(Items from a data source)
· · · ·
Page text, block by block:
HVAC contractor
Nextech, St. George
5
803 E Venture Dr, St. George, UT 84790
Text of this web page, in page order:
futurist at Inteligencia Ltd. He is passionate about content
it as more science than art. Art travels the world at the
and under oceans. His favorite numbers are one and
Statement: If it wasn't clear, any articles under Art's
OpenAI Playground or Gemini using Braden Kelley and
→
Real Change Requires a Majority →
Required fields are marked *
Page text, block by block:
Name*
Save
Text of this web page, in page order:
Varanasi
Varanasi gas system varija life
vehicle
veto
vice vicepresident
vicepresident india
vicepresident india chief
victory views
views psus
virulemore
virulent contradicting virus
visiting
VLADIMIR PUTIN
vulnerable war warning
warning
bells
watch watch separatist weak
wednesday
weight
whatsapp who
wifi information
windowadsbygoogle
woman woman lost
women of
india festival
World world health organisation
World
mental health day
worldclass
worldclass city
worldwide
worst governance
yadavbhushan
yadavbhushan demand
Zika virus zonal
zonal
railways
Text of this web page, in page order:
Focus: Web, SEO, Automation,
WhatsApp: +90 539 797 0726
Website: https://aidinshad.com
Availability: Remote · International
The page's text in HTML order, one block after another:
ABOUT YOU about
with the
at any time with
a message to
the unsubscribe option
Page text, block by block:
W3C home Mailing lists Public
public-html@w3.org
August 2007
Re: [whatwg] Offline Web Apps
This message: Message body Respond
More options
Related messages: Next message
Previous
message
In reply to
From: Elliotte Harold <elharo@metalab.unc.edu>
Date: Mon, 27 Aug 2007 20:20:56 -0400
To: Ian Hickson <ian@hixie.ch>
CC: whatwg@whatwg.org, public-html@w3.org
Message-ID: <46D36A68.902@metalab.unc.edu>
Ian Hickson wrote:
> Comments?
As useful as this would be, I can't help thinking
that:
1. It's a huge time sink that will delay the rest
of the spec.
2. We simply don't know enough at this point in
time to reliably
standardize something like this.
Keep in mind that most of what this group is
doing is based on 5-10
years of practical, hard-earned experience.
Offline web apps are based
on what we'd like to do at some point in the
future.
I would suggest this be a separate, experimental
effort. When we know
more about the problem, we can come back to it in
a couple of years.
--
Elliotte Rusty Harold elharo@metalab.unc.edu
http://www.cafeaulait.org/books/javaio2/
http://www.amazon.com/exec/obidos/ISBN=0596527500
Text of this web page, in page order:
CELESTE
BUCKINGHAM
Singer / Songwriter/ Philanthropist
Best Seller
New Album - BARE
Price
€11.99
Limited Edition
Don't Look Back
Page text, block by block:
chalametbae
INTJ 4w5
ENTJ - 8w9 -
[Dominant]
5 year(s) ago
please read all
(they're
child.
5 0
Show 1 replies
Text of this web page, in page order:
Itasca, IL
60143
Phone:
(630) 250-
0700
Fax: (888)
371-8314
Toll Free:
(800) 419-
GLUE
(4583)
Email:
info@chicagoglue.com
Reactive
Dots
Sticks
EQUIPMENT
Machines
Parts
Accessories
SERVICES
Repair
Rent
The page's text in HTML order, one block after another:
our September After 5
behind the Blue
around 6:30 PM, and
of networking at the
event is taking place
· · · ·
* [Task item]
Take the records above and return them exactly as written.

* [Answer to this task]
Page text, block by block:
HVAC contractor
Nextech, St. George
5
803 E Venture Dr, St. George, UT 84790
Text of this web page, in page order:
futurist at Inteligencia Ltd. He is passionate about content
it as more science than art. Art travels the world at the
and under oceans. His favorite numbers are one and
Statement: If it wasn't clear, any articles under Art's
OpenAI Playground or Gemini using Braden Kelley and
→
Real Change Requires a Majority →
Required fields are marked *
Page text, block by block:
Name*
Save
Text of this web page, in page order:
Varanasi
Varanasi gas system varija life
vehicle
veto
vice vicepresident
vicepresident india
vicepresident india chief
victory views
views psus
virulemore
virulent contradicting virus
visiting
VLADIMIR PUTIN
vulnerable war warning
warning
bells
watch watch separatist weak
wednesday
weight
whatsapp who
wifi information
windowadsbygoogle
woman woman lost
women of
india festival
World world health organisation
World
mental health day
worldclass
worldclass city
worldwide
worst governance
yadavbhushan
yadavbhushan demand
Zika virus zonal
zonal
railways
Text of this web page, in page order:
Focus: Web, SEO, Automation,
WhatsApp: +90 539 797 0726
Website: https://aidinshad.com
Availability: Remote · International
The page's text in HTML order, one block after another:
ABOUT YOU about
with the
at any time with
a message to
the unsubscribe option
Page text, block by block:
W3C home Mailing lists Public
public-html@w3.org
August 2007
Re: [whatwg] Offline Web Apps
This message: Message body Respond
More options
Related messages: Next message
Previous
message
In reply to
From: Elliotte Harold <elharo@metalab.unc.edu>
Date: Mon, 27 Aug 2007 20:20:56 -0400
To: Ian Hickson <ian@hixie.ch>
CC: whatwg@whatwg.org, public-html@w3.org
Message-ID: <46D36A68.902@metalab.unc.edu>
Ian Hickson wrote:
> Comments?
As useful as this would be, I can't help thinking
that:
1. It's a huge time sink that will delay the rest
of the spec.
2. We simply don't know enough at this point in
time to reliably
standardize something like this.
Keep in mind that most of what this group is
doing is based on 5-10
years of practical, hard-earned experience.
Offline web apps are based
on what we'd like to do at some point in the
future.
I would suggest this be a separate, experimental
effort. When we know
more about the problem, we can come back to it in
a couple of years.
--
Elliotte Rusty Harold elharo@metalab.unc.edu
http://www.cafeaulait.org/books/javaio2/
http://www.amazon.com/exec/obidos/ISBN=0596527500
Text of this web page, in page order:
CELESTE
BUCKINGHAM
Singer / Songwriter/ Philanthropist
Best Seller
New Album - BARE
Price
€11.99
Limited Edition
Don't Look Back
Page text, block by block:
chalametbae
INTJ 4w5
ENTJ - 8w9 -
[Dominant]
5 year(s) ago
please read all
(they're
child.
5 0
Show 1 replies
Text of this web page, in page order:
Itasca, IL
60143
Phone:
(630) 250-
0700
Fax: (888)
371-8314
Toll Free:
(800) 419-
GLUE
(4583)
Email:
info@chicagoglue.com
Reactive
Dots
Sticks
EQUIPMENT
Machines
Parts
Accessories
SERVICES
Repair
Rent
The page's text in HTML order, one block after another:
our September After 5
behind the Blue
around 6:30 PM, and
of networking at the
event is taking place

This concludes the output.